Macht Zucker wirklich dick?

Zucker ist der Lieblingsfeind vieler (scheinbarer) Ernährungsexperten. Er wird häufig als weißes Gift bezeichnet und es ist gängige Meinung, dass Produkte, die Zucker enthalten, dick machen.

Aber es ist leider nicht so schwarz weiß, wenn wir uns Zucker wissenschaftlich ansehen.

Macht dich Zucker wirklich dick?

Gibt es irgendetwas besonders am Zucker, das vielleicht besonders dick macht?

Die Antwort ist ernüchternd: Es hängt von deiner Ernährung ab!

Insbesondere hängt die Wirkung von Zucker auf die Körperzusammensetzung davon ab, ob deine Ernährung eine vordefinierte Menge an Makros hat, die du jeden Tag einhältst oder ob du einfach isst, bis du satt bzw. voll bist.

Sättigt Zucker? 

Wenn du isst, bis du satt bist (ad libitum, wie Forscher es nennen) und du anfängst, deinem Kaffee, deinem Haferbrei und deinen Proteinshakes Zucker hinzuzufügen, wirst du höchstwahrscheinlich an Gewicht zunehmen (oder weniger Gewicht verlieren, wenn du in einem Energiedefizit bist).

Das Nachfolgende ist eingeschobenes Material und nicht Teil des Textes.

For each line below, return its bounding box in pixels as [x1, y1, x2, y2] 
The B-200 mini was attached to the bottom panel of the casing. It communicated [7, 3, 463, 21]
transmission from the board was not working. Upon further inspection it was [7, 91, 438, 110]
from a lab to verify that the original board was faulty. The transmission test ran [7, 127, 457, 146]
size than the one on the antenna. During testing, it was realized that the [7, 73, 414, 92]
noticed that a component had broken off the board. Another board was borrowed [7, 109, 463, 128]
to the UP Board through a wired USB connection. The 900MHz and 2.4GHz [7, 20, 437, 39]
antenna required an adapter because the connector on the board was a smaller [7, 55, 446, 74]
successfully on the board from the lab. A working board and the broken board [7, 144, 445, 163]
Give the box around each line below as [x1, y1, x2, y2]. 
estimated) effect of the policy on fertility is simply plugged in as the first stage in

Der Grund ist einfach. Zucker schneidet im Sättigungsindex sehr niedrig ab. Das bedeutet, dass er dich nicht besonders füllt. Vor allem nicht in Anbetracht der Energie, die du konsumierst. Wenn du also Zucker zu deiner Mahlzeit hinzufügst, wirst du wahrscheinlich nicht weniger davon essen.

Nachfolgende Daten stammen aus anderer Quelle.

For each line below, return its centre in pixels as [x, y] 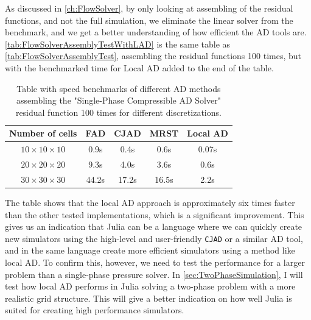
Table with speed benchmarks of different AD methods [119, 88]
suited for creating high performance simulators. [95, 310]
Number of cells [43, 133]
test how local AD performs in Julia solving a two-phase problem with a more [150, 286]
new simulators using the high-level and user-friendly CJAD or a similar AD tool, [154, 238]
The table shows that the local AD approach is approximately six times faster [150, 202]
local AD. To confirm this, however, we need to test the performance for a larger [155, 262]
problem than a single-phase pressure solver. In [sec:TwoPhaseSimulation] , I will [154, 274]
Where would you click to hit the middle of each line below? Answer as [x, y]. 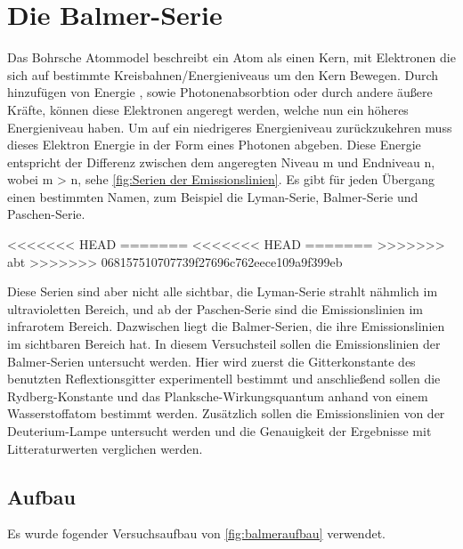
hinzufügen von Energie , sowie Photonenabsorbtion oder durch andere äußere [220, 92]
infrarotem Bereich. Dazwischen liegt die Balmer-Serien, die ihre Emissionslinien [226, 326]
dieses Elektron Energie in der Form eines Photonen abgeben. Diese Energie [214, 145]
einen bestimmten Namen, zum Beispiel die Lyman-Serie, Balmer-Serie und [213, 196]
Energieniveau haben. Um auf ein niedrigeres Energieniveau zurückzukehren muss [230, 127]
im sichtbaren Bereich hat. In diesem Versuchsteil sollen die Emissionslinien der [224, 344]
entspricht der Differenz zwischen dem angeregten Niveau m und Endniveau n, [221, 161]
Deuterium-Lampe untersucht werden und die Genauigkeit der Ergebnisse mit [219, 431]

Tatsächlich kannst du meist sogar mehr davon essen, weil es leckerer ist (höhere „Schmackhaftigkeit“, eng. „palatability“ wie Wissenschafler es nennen). Wenn du also  Zucker zu den Mahlzeiten dazugibst, erhöht das in der Regel deine Energieaufnahme.

Und da dein Körper den Gesetzen der Physik folgt, insbesondere den Gesetzen der Thermodynamik, hängt das, was mit deinem Gewicht passiert, von der Energiebilanz deines Körpers ab.

In einem Energieüberschuss nimmst du an Gewicht zu, da die nichtbenötigte Energie gespeichert wird.

In einem Energiedefizit verlierst du an Gewicht, weil dein Körper Gewebe oxidieren (verbrennen) muss, um genügend Energie zur Verfügung zu haben.

Zucker vs. Clean Carbs?

Ok, so weit so gut. Aber was wir wirklich wissen wollen, ist folgendes:

Ist Tischzucker, auch bekannt als Saccharose (50% Glucose, 50% Fructose) dickmachender als Stärkeprodukte wie Reis oder Haferflocken, wenn du gleich viel Kalorien davon konsumierst?

Zucker und Vollkornbrot

In einer 6-monatigen Studie mit 390 Teilnehmern aß eine Gruppe eine Ernährung mit hohem Gehalt an komplexen Kohlenhydraten und eine andere Gruppe aß eine Ernährung mit hohem Gehalt an einfachen Kohlenhydraten.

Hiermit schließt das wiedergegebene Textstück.